• **Your assignment**:
Find the line with "std::string soundscene (73, 111)" in the listing below. Write it out exactly, along with every later line up to the final one.

• **Exercise data**:
++++++++

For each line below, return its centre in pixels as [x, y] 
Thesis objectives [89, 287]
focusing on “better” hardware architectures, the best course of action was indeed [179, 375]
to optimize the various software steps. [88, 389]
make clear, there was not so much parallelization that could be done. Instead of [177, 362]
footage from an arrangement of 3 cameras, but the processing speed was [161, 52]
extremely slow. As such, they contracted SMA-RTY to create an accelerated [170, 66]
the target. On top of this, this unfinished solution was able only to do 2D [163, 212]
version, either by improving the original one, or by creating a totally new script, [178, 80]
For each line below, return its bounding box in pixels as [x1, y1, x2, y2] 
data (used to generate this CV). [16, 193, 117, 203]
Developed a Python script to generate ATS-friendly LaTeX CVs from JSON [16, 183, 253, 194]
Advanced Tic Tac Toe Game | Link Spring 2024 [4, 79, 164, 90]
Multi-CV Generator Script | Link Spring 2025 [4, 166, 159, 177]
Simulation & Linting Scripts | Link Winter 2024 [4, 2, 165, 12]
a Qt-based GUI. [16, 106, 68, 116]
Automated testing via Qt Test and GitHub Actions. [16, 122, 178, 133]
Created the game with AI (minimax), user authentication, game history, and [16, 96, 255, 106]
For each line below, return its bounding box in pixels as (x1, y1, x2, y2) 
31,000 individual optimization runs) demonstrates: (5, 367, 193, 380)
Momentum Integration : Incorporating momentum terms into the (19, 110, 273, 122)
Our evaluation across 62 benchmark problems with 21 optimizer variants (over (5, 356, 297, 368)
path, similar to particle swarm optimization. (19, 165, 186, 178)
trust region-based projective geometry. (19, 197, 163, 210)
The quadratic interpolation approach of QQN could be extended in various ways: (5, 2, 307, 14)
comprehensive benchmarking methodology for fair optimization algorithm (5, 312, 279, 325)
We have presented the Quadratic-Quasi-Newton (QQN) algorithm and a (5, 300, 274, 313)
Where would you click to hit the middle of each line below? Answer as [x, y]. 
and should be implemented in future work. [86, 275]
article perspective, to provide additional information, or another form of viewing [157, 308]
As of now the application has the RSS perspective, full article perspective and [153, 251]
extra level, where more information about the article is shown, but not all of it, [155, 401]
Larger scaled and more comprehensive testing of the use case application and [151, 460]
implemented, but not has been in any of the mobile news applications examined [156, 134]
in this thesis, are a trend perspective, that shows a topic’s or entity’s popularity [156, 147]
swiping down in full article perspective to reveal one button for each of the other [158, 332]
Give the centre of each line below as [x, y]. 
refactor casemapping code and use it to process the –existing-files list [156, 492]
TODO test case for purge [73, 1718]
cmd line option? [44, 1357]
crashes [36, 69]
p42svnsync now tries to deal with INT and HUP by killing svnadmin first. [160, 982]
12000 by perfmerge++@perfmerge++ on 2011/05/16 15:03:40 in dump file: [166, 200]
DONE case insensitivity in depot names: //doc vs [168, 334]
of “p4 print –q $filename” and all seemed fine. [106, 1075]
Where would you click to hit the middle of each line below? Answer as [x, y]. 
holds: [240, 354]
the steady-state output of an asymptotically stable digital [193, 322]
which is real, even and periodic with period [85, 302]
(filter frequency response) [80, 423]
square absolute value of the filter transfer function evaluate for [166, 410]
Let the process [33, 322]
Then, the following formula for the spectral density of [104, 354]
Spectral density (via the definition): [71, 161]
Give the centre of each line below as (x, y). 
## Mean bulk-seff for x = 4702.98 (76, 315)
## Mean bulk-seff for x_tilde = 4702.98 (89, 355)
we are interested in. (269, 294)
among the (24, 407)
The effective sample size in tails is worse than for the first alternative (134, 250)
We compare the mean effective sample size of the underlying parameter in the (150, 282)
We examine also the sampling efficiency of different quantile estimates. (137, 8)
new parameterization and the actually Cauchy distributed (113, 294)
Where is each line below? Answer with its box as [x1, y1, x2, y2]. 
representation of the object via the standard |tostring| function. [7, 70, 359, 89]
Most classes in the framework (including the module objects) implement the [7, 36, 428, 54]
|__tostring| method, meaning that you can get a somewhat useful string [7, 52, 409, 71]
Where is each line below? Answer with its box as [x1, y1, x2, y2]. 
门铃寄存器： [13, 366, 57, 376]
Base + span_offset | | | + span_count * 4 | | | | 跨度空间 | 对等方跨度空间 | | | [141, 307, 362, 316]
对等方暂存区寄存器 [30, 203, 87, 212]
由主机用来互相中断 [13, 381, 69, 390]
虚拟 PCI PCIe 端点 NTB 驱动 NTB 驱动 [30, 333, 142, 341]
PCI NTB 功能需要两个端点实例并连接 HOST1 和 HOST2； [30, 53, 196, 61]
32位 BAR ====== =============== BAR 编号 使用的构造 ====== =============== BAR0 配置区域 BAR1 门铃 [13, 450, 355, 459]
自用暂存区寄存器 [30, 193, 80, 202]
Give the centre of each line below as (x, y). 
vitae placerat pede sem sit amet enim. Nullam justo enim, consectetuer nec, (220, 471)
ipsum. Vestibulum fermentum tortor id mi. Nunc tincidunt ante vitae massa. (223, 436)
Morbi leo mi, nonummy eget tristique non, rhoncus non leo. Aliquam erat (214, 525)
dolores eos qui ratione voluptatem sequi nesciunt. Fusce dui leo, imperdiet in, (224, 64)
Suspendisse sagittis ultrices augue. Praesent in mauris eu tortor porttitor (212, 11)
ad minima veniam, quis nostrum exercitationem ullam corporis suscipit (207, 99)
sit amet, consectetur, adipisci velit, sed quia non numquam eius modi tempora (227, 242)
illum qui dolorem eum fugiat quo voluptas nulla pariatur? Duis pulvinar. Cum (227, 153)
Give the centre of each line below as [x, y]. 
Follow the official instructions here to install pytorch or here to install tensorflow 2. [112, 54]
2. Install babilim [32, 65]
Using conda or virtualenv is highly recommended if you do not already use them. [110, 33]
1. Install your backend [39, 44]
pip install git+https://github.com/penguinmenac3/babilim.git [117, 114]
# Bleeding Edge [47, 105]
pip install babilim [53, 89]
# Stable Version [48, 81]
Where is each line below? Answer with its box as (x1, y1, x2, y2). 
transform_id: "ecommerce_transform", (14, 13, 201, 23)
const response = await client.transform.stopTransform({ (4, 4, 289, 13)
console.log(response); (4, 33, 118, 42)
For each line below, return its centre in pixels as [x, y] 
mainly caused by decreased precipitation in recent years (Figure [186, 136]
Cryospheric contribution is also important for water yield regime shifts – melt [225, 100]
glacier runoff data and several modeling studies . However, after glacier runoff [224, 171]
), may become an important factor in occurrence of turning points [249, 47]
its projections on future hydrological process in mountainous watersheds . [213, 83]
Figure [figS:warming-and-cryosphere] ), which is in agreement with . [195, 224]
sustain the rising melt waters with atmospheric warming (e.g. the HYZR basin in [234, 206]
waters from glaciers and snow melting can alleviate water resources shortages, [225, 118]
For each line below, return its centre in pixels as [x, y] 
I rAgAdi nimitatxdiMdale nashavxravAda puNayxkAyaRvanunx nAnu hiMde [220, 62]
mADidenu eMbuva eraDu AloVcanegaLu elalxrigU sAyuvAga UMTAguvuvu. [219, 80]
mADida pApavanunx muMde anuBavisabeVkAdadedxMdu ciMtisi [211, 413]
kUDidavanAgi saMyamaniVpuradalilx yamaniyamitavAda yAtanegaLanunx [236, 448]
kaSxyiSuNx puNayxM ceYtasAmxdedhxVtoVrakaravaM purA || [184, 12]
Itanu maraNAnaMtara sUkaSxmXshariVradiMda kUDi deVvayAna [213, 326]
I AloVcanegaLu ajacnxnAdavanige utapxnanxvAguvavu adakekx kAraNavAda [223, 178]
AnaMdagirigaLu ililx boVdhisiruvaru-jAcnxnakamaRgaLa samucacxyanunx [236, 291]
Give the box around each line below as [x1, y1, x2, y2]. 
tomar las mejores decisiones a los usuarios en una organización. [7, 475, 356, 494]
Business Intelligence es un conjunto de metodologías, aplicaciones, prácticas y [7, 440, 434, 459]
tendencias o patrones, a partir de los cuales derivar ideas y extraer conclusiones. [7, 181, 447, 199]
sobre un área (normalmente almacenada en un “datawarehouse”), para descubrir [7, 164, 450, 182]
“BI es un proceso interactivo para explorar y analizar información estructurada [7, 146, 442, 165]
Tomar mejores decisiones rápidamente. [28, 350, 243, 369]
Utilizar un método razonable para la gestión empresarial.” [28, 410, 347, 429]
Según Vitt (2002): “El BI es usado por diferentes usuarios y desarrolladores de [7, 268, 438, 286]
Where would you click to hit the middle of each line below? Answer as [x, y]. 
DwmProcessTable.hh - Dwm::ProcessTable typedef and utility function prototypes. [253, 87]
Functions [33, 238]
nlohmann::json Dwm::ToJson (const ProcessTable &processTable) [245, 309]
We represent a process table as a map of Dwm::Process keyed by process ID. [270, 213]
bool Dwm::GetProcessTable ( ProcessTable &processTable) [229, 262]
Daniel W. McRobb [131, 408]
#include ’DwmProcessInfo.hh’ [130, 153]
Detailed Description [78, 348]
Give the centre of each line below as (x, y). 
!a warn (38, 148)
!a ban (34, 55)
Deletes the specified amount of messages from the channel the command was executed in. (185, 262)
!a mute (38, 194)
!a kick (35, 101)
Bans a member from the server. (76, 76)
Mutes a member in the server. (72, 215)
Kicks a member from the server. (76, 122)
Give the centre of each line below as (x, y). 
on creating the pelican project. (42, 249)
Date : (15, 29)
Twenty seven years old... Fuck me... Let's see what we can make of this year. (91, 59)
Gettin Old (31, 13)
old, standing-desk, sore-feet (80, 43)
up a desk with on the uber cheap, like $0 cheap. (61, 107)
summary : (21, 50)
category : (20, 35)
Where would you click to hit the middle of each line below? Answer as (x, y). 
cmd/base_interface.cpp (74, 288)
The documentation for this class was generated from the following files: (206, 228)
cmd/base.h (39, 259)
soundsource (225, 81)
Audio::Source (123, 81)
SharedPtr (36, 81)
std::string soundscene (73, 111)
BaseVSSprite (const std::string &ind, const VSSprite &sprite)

++++++++

• **Answer section**:
std::string soundscene (73, 111)
BaseVSSprite (const std::string &ind, const VSSprite &sprite)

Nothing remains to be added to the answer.